##### TASK INPUTS #####
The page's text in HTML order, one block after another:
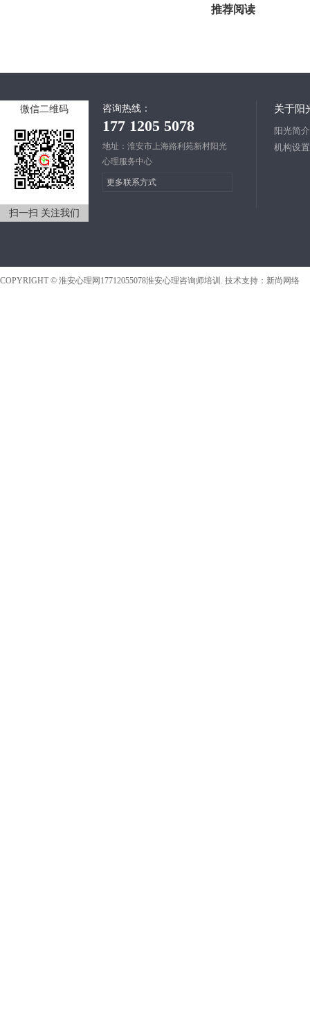
推荐阅读
微信二维码
扫一扫 关注我们
咨询热线：
177 1205 5078
地址：淮安市上海路利苑新村阳光
心理服务中心
更多联系方式
关于阳
阳光简介
机构设置
COPYRIGHT © 淮安心理网17712055078淮安心理咨询师培训 . 技术支持： 新尚网络
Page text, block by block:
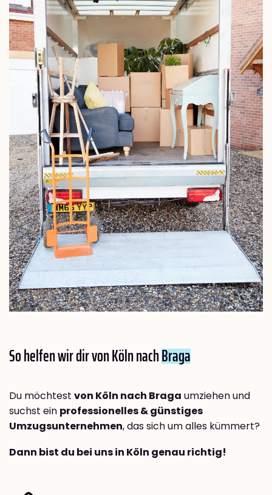
So helfen wir dir von Köln nachBraga
Du möchtest von Köln nach Braga umziehen und
suchst ein professionelles & günstiges
Umzugsunternehmen, das sich um alles kümmert?
Dann bist du bei uns in Köln genau richtig!
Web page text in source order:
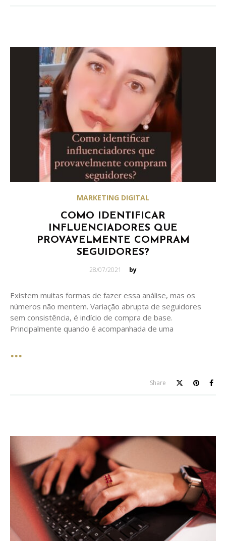
MARKETING DIGITAL
COMO IDENTIFICAR
INFLUENCIADORES QUE
PROVAVELMENTE COMPRAM
SEGUIDORES?
Posted
28/07/2021 by
Existem muitas formas de fazer essa análise, mas os
números não mentem. Variação abrupta de seguidores
sem consistência, é indício de compra de base.
Principalmente quando é acompanhada de uma
Share
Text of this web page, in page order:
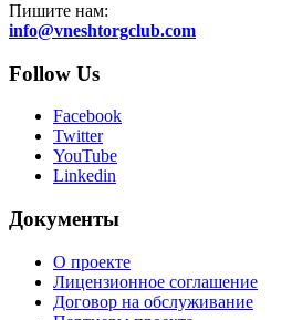
Пишите нам:
info@vneshtorgclub.com
Follow Us
Facebook
Twitter
YouTube
Linkedin
Документы
О проекте
Лицензионное соглашение
Договор на обслуживание
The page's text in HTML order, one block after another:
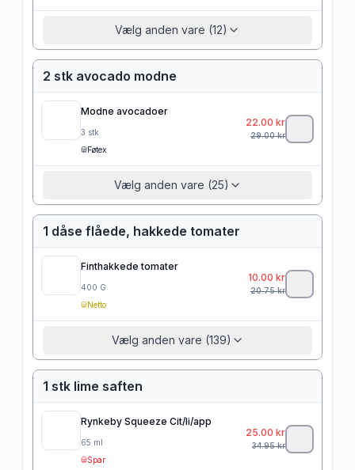
Vælg anden vare (12)
2 stk avocado modne
Modne avocadoer
3 stk
Føtex
22.00 kr
29.00kr
Vælg anden vare (25)
1 dåse flåede, hakkede tomater
Finthakkede tomater
400 G
Netto
10.00 kr
20.75kr
Vælg anden vare (139)
1 stk lime saften
Rynkeby Squeeze Cit/li/app
65 ml
Spar
25.00 kr
34.95kr
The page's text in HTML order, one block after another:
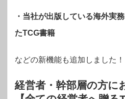
・当社が出版している海外実
たTCG書籍
などの新機能も追加しました！
経営者・幹部層の方に
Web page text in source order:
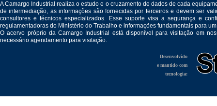
A Camargo Industrial realiza o estudo e o cruzamento de dados de cada
de intermediação, as informações são fornecidas por terceiros e devem ser
consultores e técnicos especializados. Esse suporte visa a segurança e
regulamentadoras do Ministério do Trabalho e informações fundamentais para
O acervo próprio da Camargo Industrial está disponível para visitação em
necessário agendamento para visitação.
Desenvolvido
e mantido com
tecnologia:
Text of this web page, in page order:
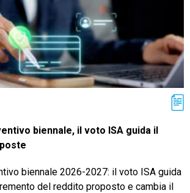
biennale, il voto ISA guida il
biennale 2026-2027: il voto ISA guida
del reddito proposto e cambia il
#####
▶ _TASK DESCRIPTION_
The records above are to be set down exactly as written, with no images.

▶ _RESPONSE TO THIS EXERCISE_
The page's text in HTML order, one block after another:
推荐阅读
微信二维码
扫一扫 关注我们
咨询热线：
177 1205 5078
地址：淮安市上海路利苑新村阳光
心理服务中心
更多联系方式
关于阳
阳光简介
机构设置
COPYRIGHT © 淮安心理网17712055078淮安心理咨询师培训 . 技术支持： 新尚网络
Page text, block by block:
So helfen wir dir von Köln nachBraga
Du möchtest von Köln nach Braga umziehen und
suchst ein professionelles & günstiges
Umzugsunternehmen, das sich um alles kümmert?
Dann bist du bei uns in Köln genau richtig!
Web page text in source order:
MARKETING DIGITAL
COMO IDENTIFICAR
INFLUENCIADORES QUE
PROVAVELMENTE COMPRAM
SEGUIDORES?
Posted
28/07/2021 by
Existem muitas formas de fazer essa análise, mas os
números não mentem. Variação abrupta de seguidores
sem consistência, é indício de compra de base.
Principalmente quando é acompanhada de uma
Share
Text of this web page, in page order:
Пишите нам:
info@vneshtorgclub.com
Follow Us
Facebook
Twitter
YouTube
Linkedin
Документы
О проекте
Лицензионное соглашение
Договор на обслуживание
The page's text in HTML order, one block after another:
Vælg anden vare (12)
2 stk avocado modne
Modne avocadoer
3 stk
Føtex
22.00 kr
29.00kr
Vælg anden vare (25)
1 dåse flåede, hakkede tomater
Finthakkede tomater
400 G
Netto
10.00 kr
20.75kr
Vælg anden vare (139)
1 stk lime saften
Rynkeby Squeeze Cit/li/app
65 ml
Spar
25.00 kr
34.95kr
The page's text in HTML order, one block after another:
・当社が出版している海外実
たTCG書籍
などの新機能も追加しました！
経営者・幹部層の方に
Web page text in source order:
A Camargo Industrial realiza o estudo e o cruzamento de dados de cada
de intermediação, as informações são fornecidas por terceiros e devem ser
consultores e técnicos especializados. Esse suporte visa a segurança e
regulamentadoras do Ministério do Trabalho e informações fundamentais para
O acervo próprio da Camargo Industrial está disponível para visitação em
necessário agendamento para visitação.
Desenvolvido
e mantido com
tecnologia:
Text of this web page, in page order:
biennale, il voto ISA guida il
biennale 2026-2027: il voto ISA guida
del reddito proposto e cambia il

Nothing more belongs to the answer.